Exercise requirements:
Since the listing below shows pictures, leave them out and write out exactly the lines from the line with "your.email@uio.no [198, 125]" to the line with "environnements hostiles. Les", both included, and no others.
··· Exercise material ···
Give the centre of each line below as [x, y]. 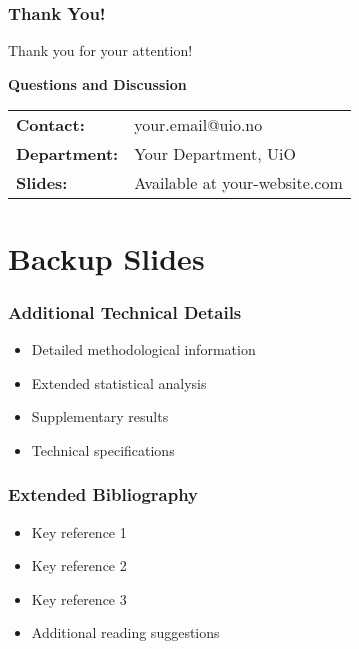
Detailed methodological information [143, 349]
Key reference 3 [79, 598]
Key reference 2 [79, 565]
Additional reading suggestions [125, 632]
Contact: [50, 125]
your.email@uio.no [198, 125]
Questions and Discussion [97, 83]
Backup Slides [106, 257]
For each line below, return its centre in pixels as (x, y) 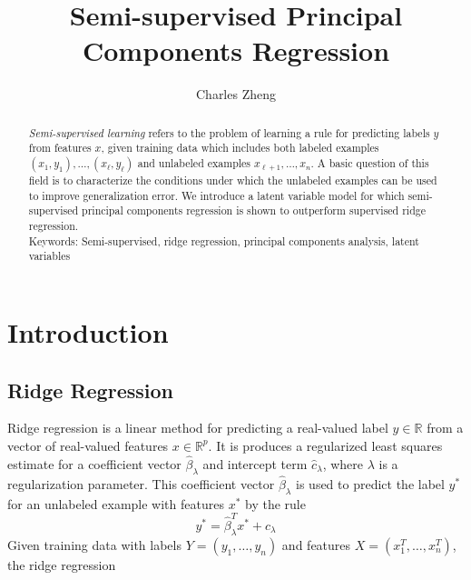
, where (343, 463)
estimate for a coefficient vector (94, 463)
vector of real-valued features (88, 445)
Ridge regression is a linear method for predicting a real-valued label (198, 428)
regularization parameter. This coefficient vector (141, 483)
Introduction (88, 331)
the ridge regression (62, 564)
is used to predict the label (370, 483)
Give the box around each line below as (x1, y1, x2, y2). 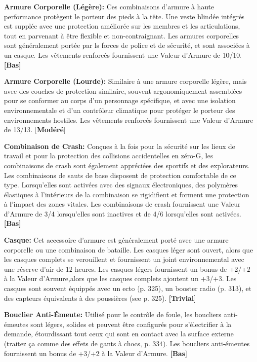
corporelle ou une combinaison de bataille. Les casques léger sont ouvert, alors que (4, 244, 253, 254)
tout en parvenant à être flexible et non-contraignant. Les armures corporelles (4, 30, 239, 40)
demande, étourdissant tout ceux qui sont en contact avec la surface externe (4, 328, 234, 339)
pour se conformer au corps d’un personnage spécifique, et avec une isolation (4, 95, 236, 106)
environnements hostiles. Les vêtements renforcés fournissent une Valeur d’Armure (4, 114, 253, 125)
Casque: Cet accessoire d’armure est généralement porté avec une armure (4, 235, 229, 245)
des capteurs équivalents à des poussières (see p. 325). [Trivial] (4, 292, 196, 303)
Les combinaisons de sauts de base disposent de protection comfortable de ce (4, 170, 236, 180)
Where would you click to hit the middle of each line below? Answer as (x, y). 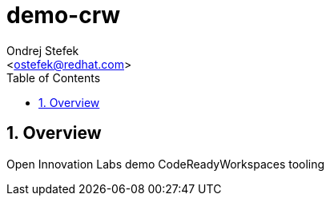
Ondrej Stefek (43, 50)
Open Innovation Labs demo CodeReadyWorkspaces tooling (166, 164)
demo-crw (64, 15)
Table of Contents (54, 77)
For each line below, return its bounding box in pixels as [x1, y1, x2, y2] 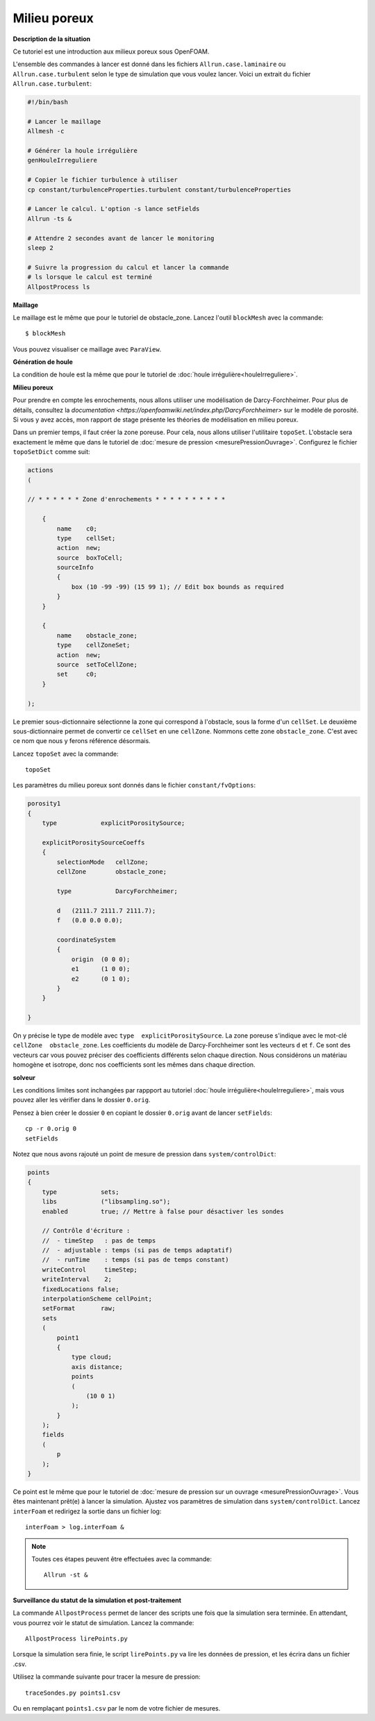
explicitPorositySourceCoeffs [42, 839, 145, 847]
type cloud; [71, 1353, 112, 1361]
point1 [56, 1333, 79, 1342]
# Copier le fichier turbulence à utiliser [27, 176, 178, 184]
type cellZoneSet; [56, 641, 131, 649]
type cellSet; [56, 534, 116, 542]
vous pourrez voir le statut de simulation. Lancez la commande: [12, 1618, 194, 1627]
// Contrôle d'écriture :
···
Response:
your.email@uio.no [198, 125]
Questions and Discussion [97, 83]
Backup Slides [106, 257]
For each line below, return its centre in pixels as (x, y) 
, where (343, 463)
estimate for a coefficient vector (94, 463)
vector of real-valued features (88, 445)
Ridge regression is a linear method for predicting a real-valued label (198, 428)
regularization parameter. This coefficient vector (141, 483)
Introduction (88, 331)
the ridge regression (62, 564)
is used to predict the label (370, 483)
Give the box around each line below as (x1, y1, x2, y2). 
corporelle ou une combinaison de bataille. Les casques léger sont ouvert, alors que (4, 244, 253, 254)
tout en parvenant à être flexible et non-contraignant. Les armures corporelles (4, 30, 239, 40)
demande, étourdissant tout ceux qui sont en contact avec la surface externe (4, 328, 234, 339)
pour se conformer au corps d’un personnage spécifique, et avec une isolation (4, 95, 236, 106)
environnements hostiles. Les vêtements renforcés fournissent une Valeur d’Armure (4, 114, 253, 125)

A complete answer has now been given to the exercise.